The role of higher-order protein structure in supporting binding by heteroclitic monoclonal antibodies: the monoclonal antibody KIM185 to CD18 also binds C4-binding protein.

Heteroclitic monoclonal antibodies are characterized by the ability to bind multiple epitopes with little or no similarity. Such antibodies have been reported earlier, but insight into to the molecular basis of this propensity is limited. Here we report that the KIM185 antibody to human CD18 reacts with the plasma protein C4b-binding protein (C4BP). This was revealed during affinity purification procedures where human serum was incubated with surfaces coated with monoclonal antibodies to CD18. Other monoclonal antibodies to CD18 (KIM127 and TS1/18) showed no such interaction with C4BP. We constructed a sandwich-type time-resolved immunofluorometric assay using KIM185 both as capture and developing antibody. By use of proteolytic fragments of KIM185 and recombinant deletion mutants of C4BP the interaction sites were mapped to the variable region of KIM185 and the oligomerization domain of C4BP, respectively. C4BP is a large oligomeric plasma protein that binds activated complement factor C4b and other endogenous ligands as well as microorganisms. By use of the recent crystallographic data on the structure of CD11c/CD18 and prediction of the secondary structure of the C4BP oligomerization domain, we show that epitopes bound by KIM185 in these proteins are unlikely to share any major structural similarity. However, both antigens may form oligomers that would enable avid binding by the antibody. Our report points to the astonishing ability of heteroclitic antibodies to accommodate the binding of multiple proteins with no or little structural similarity within the confined space of the variable regions.

Assay interference caused by antibodies reacting with rat kappa light-chain in human sera.

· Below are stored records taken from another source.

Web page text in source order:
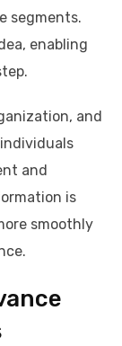
segments.
enabling
and
and
is
smoothly
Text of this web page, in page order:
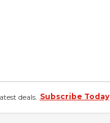
deals. Subscribe Today
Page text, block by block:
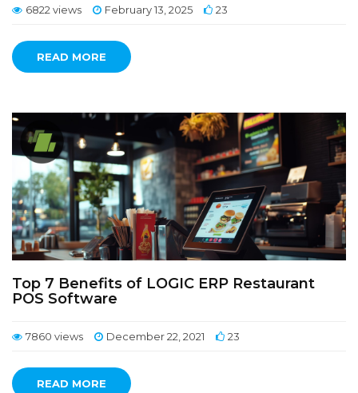
6822 views February 13, 2025 23
READ MORE
Top 7 Benefits of LOGIC ERP Restaurant
POS Software
7860 views December 22, 2021 23
READ MORE
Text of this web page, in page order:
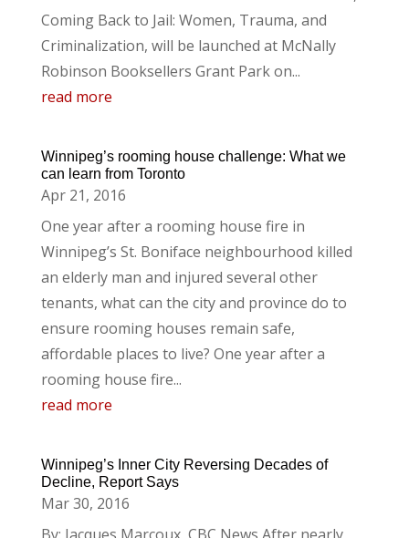
Coming Back to Jail: Women, Trauma, and
Criminalization, will be launched at McNally
Robinson Booksellers Grant Park on...
read more
Winnipeg’s rooming house challenge: What we
can learn from Toronto
Apr 21, 2016
One year after a rooming house fire in
Winnipeg’s St. Boniface neighbourhood killed
an elderly man and injured several other
tenants, what can the city and province do to
ensure rooming houses remain safe,
affordable places to live? One year after a
rooming house fire...
read more
Winnipeg’s Inner City Reversing Decades of
Decline, Report Says
Mar 30, 2016
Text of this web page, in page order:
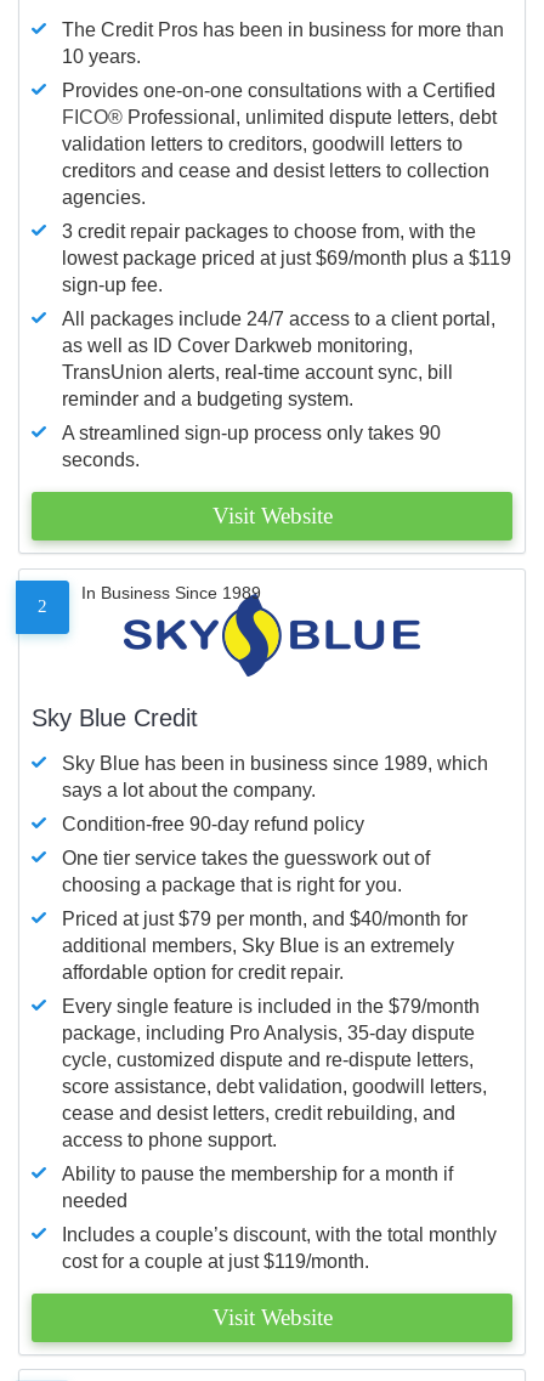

The enzyme-linked immunosorbent assay (ELISA) and its derivatives are powerful tools used in research, in the clinic, and in many other analytical and quality control settings. In general, ELISAs are robust, reproducible and reliable. However, a number of pitfalls of ELISAs have been described over the years. The issue of rheumatoid factor (RF), autoantibodies against the Fc portion of IgG, is well recognized (yet often forgotten), as are problems arising from heterophilic antibodies induced by external antigens that cross-react with self-antigens. A few years ago focus was on human anti-mouse antibodies (HAMA) concomitant with the increased use of mouse monoclonal antibody therapy, a problem that is now diminishing due to development of humanized antibodies. Issues pertaining to food antigens or environmentally encountered antigens are less recognized. We report a recently encountered example of the latter resulting in interference in a solid-phase sandwich assay. Due to the set-up employing a monoclonal rat IgG for capture and a monoclonal rat IgM for development the interference had to be human antibodies reacting with rat light-chain. Out of 102 Danish Caucasian blood donors we found a prevalence of anti-rat kappa light chain antibodies of close to 40% (39/102, defined as at least 2-fold elevated measurements), with around 6% (6/102) having very high levels (defined as at least 4-fold elevated measurements), yielding significantly higher measurements in the assay designed to measure the complement component MAp19 in serum samples. The interference could be blocked by the addition of rat immunoglobulin to the sample buffer. An individual, who had been followed over time, demonstrated a periodic increase of interfering antibodies, highlighting that it is an independently varying parameter and thereby a variable interference in assays. Our results highlight a major pitfall of potential relevance to many sandwich-type assays, as well as an approach to rectify such problems.